Navigating the Second Round of Paycheck Protection Program

We are starting to see improvements in the number of COVID-19 cases in Arkansas as more and more Arkansans are getting vaccinated and we collectively continue to follow health guidelines. This is great news. We also have good news for small businesses throughout the country that have been impacted by the Coronavirus. The Consolidated Appropriations Act, 2021 (CAA) was signed into law on Dec. 27, 2020, and includes new funding for the Paycheck Protection Program (PPP).

Why PPP matters

The PPP was originally funded by the CARES Act and included $349 billion in funding. It’s a loan administered by the Small Business Administration (SBA) to help businesses keep their workforce employed during the COVID-19 crisis. The first round of PPP expired Aug. 8, 2020.


The latest round of funding ($284 billion) expands on the original PPP goals of providing loans to businesses for payroll and other costs to help those businesses remain viable and allow their workers to pay their bills. The funding will expire on March 31, 2021, or when the funds are exhausted.


Health and government officials are working hard to maintain the safety, security, and health of the American people. Small businesses are encouraged to do their part to keep their employees, customers, and themselves healthy, and the Paycheck Protection Program helps to make that possible. According to the SBA, “Second Draw PPP Loans can be used to help fund payroll costs, including benefits. Funds can also be used to pay for mortgage interest, rent, utilities, worker protection costs related to COVID-19, uninsured property damage costs caused by looting or vandalism during 2020, and certain supplier costs and expenses for operations.”


Applying for the new PPP loan can seem daunting, but I hope to provide you with some information to help you through the process.

Who qualifies for the second round of PPP?

According to the SBA, a borrower is generally eligible for a Second Draw PPP Loan if the borrower previously received a First Draw PPP Loan and will or has used the full amount only for authorized uses; has no more than 300 employees; and can demonstrate at least a 25% reduction in gross receipts between comparable quarters in 2019 and 2020. Businesses must have been in operation on or before Feb. 15, 2020 and must be able to show that they used all of the money from the first loan in qualifying ways.


Examples of small businesses that could receive the Second Draw PPP Loan include:

  • Small businesses with 500 or fewer employees

  • Businesses categorized under "Accommodation or Food Services," such as restaurants and hotels that have 500 or fewer employees per location

  • Independently owned franchises

  • Self-employed workers, independent contractors, gig workers, and sole proprietors who can show a profit on their 2019 tax returns

  • Various tax exempt organizations with 300 or fewer employees

Applying for the second round of PPP

To begin the process you should reach out to a PPP loan lender, and your best resource for that would be a bank you’ve used already. Many national banks took applications only from borrowers they had worked with before during the first round of PPP. Most borrowers seeking a second loan will be able to apply through the lender that issued their first loan.


Thousands of community banks and specialist lenders are also participating, and the SBA runs a Lender Match program to connect applicants with lenders.
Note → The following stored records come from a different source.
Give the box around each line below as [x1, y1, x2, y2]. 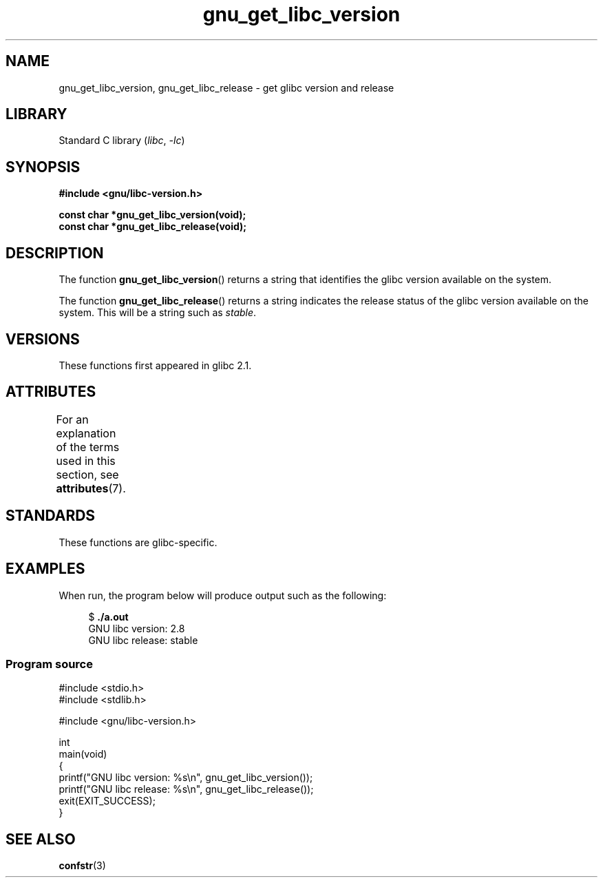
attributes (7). [56, 481, 126, 495]
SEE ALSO [6, 830, 76, 848]
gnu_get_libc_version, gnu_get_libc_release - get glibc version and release [59, 81, 394, 94]
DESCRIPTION [6, 244, 104, 262]
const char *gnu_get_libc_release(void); [59, 220, 247, 233]
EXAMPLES [6, 560, 85, 578]
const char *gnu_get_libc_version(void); [59, 209, 246, 221]
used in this [56, 453, 116, 468]
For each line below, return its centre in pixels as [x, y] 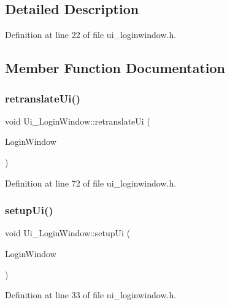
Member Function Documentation [115, 68]
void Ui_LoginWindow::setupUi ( [68, 233]
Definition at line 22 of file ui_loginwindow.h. [91, 35]
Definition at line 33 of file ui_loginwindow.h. [91, 295]
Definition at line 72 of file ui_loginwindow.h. [91, 183]
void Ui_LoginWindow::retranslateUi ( [78, 121]
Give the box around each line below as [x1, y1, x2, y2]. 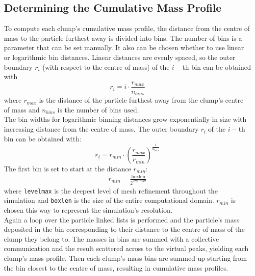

The SBA is also currently offering:

How much can you apply for?

Businesses who are first-time borrowers are eligible for 2.5 times their average monthly payroll cost, up to $10 million. Sole proprietors can borrow 2.5 times the monthly profit they reported on their 2019 Schedule C tax form. Loans for second-time borrowers are capped at $2 million.


At least 60 percent of the loan must be used to pay workers and the rest must be spent on qualifying expenses. Borrowers must spend the loan within a timespan of eight and 24 weeks and must maintain the number of employees on its payroll.

What you’ll need in order to apply

While exact requirements could vary by lender, applicants will generally need copies of their payroll records. Many lenders will also request the business’s 2019 tax return and business documents like articles of incorporation or a state business registration certificate.


Those seeking second loans will need records showing that their sales dropped at least 25 percent in one-quarter of 2020. Lenders are not required to collect that proof before making a loan under $150,000, but they must get it before the loan is eligible to be forgiven and most lenders plan to ask for it during the application process.


When you’ll receive your funds

In the program’s first round, the SBA approved lenders’ applications instantaneously, allowing some loans to be disbursed just hours after the borrower applied. This time, the agency has added more fraud checks, and many lenders have also intensified their vetting. A typical loan will take at least a few days to go from application to payment.


Both first and second draw PPP loans are 100% guaranteed by the government and do not require collateral or personal guarantees. The interest rate for loans is 1% with a five year maturity rate.


There may be frequent updates and changes to the PPP process so please consult your banker for relevant updates.


For a more comprehensive explanation of how to apply for the second PPP loan, as well as the the loan forgiveness guidelines, visit: www.sba.gov/funding-programs/loans/coronavirus-relief-options/paycheck-protection-program/ppp-loan-forgiveness#section-header-4

As always, I’m honored to be of service to my district during these trying times. Please stay safe, wear a mask, and utilize these resources to help get through the pandemic.